USC officials say the university has been cooperating with the investigation and on Wednesday, then-USC Interim President Wanda M. Austin said, “We hope this arrest will be a healing step for former patients and our entire university.”
Hundreds of former patients have sued Tyndall and USC, accusing the university of failing to respond to allegations of abuse by the campus gynecologist dating back decades.
On June 13, a federal judge in Los Angeles gave preliminary approval to a $215 million class-action settlement with some of the plaintiffs.
In a letter sent to the USC community, Austin stressed that the university has “significantly strengthened operations and oversight at the Student Health Center,” including hiring more female physicians and new protocols for investigating complaints.
U.S. District Judge Stephen V. Wilson has set a January hearing to discuss finalizing the settlement, under which Tyndall’s former patients each would receive minimum payments of $2,500, in addition to being eligible to claim an award of between $7,500 to $250,000, subject to review by a three-member panel.
The class includes as many as 17,000 women seen by Tyndall at the USC Student Health Center between Aug. 14, 1989, and June 21, 2016, whose treatment included an examination of their breast or genital areas by the physician.
Hundreds of other women are still suing the university and Tyndall in state court. Attorneys for those alleged victims have criticized the federal class-action settlement, calling it inadequate.
The lawsuits contend the university received numerous complaints of Tyndall’s alleged sexually abusive behavior, dating back to at least 1988, and actively and deliberately concealed his actions. Attorneys for some former patients allege that following an internal investigation of complaints against Tyndall in 2016, the university paid Tyndall a substantial financial settlement so he would quietly resign.
USC officials have denied any cover-up.
In an open letter to faculty and staff in May 2018, USC Provost Michael Quick said top administrators did not know about the complaints until 2016.
“It is true that our system failed, but it is important that you know that this claim of a cover-up is patently false,” Quick wrote. “We would never knowingly put students in harm’s way.”

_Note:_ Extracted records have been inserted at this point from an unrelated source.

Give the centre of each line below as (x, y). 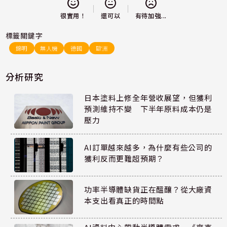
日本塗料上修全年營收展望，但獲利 (148, 98)
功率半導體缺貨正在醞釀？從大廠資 (148, 189)
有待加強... (151, 16)
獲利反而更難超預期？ (124, 158)
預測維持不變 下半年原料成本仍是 (148, 109)
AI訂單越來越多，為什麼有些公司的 (148, 147)
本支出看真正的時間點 (124, 200)
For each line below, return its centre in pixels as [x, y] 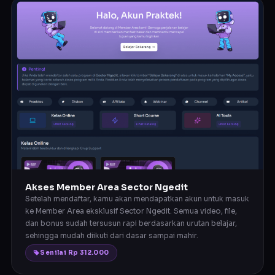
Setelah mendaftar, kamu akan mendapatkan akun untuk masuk [137, 199]
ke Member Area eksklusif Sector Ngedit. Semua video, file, [131, 211]
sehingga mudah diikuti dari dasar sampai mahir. [112, 236]
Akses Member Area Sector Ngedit [107, 188]
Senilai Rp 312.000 [75, 253]
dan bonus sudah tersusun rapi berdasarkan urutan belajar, [131, 224]
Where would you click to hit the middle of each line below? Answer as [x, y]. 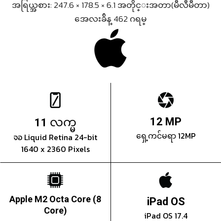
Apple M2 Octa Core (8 [55, 199]
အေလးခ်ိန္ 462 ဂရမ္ [110, 19]
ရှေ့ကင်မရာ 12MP [166, 136]
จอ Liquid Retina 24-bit [55, 137]
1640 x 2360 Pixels [55, 149]
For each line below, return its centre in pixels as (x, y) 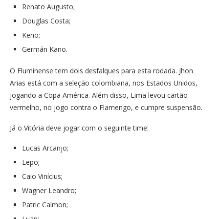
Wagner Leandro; (49, 190)
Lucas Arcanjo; (45, 148)
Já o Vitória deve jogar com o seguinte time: (79, 128)
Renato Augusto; (48, 7)
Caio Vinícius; (43, 176)
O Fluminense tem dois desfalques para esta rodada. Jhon (101, 71)
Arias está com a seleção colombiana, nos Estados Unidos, (104, 83)
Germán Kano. (46, 49)
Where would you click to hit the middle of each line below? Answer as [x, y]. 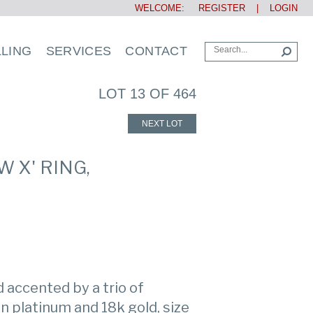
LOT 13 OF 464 [147, 94]
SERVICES [79, 51]
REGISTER [216, 8]
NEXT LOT [162, 124]
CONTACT [156, 51]
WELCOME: [161, 8]
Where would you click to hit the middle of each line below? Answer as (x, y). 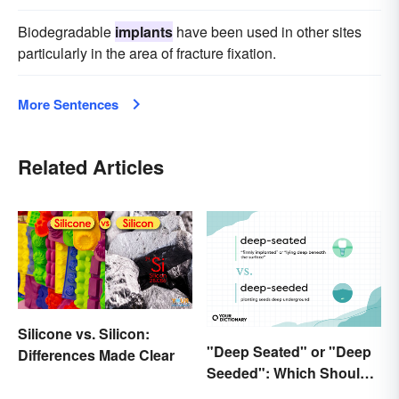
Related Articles (91, 166)
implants (144, 31)
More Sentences (68, 104)
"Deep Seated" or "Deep (289, 352)
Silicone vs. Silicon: (84, 333)
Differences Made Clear (96, 354)
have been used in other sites (267, 31)
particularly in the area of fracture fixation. (147, 53)
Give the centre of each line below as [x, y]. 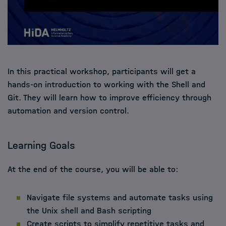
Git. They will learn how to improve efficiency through [109, 98]
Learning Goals [41, 145]
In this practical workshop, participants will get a [102, 71]
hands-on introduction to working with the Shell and [106, 84]
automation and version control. [68, 111]
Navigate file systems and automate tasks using [120, 197]
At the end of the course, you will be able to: [93, 169]
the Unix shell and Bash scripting [89, 211]
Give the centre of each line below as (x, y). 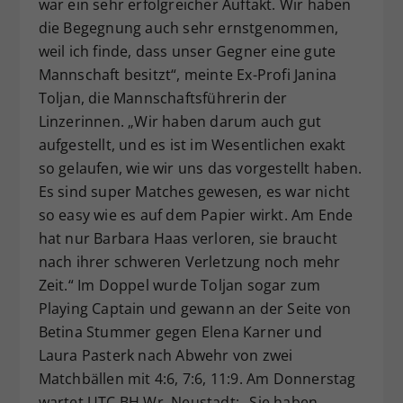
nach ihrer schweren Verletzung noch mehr (189, 262)
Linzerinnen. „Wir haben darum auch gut (180, 122)
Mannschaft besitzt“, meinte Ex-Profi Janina (188, 75)
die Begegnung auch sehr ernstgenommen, (188, 28)
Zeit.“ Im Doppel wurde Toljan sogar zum (179, 286)
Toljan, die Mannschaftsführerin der (163, 99)
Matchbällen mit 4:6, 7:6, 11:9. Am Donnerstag (197, 379)
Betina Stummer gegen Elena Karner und (180, 332)
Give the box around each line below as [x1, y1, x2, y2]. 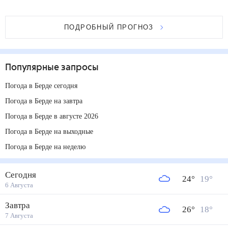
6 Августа [5, 181, 34, 189]
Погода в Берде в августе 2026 [5, 112, 106, 120]
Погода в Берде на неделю [5, 142, 93, 151]
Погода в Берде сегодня [5, 81, 84, 90]
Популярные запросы [5, 63, 99, 72]
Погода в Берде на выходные [5, 127, 102, 135]
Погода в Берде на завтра [5, 97, 91, 105]
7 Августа [5, 212, 34, 219]
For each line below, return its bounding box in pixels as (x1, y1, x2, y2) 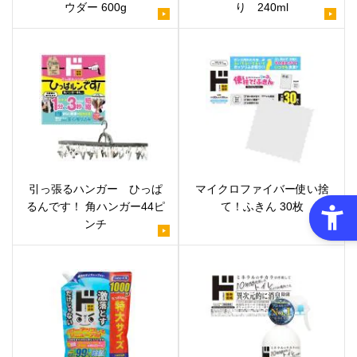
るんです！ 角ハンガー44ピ (25, 199, 165, 213)
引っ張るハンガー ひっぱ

Los Angeles Times reporters Matt Hamilton, Harriet Ryan and Paul Pringle were awarded the Pulitzer Prize for investigative journalism in April for their work uncovering the long-running sexual abuse allegations against Tyndall. The Times’ investigation into Tyndall began in early 2018 after Ryan received an anonymous phone tip.
The uproar over the Tyndall allegations, on the heels of other misconduct cases involving different campus doctors, ultimately led USC President C.L. Max Nikias to step down.
USC established a hotline for complaints about Tyndall and has offered free counseling to his former patients.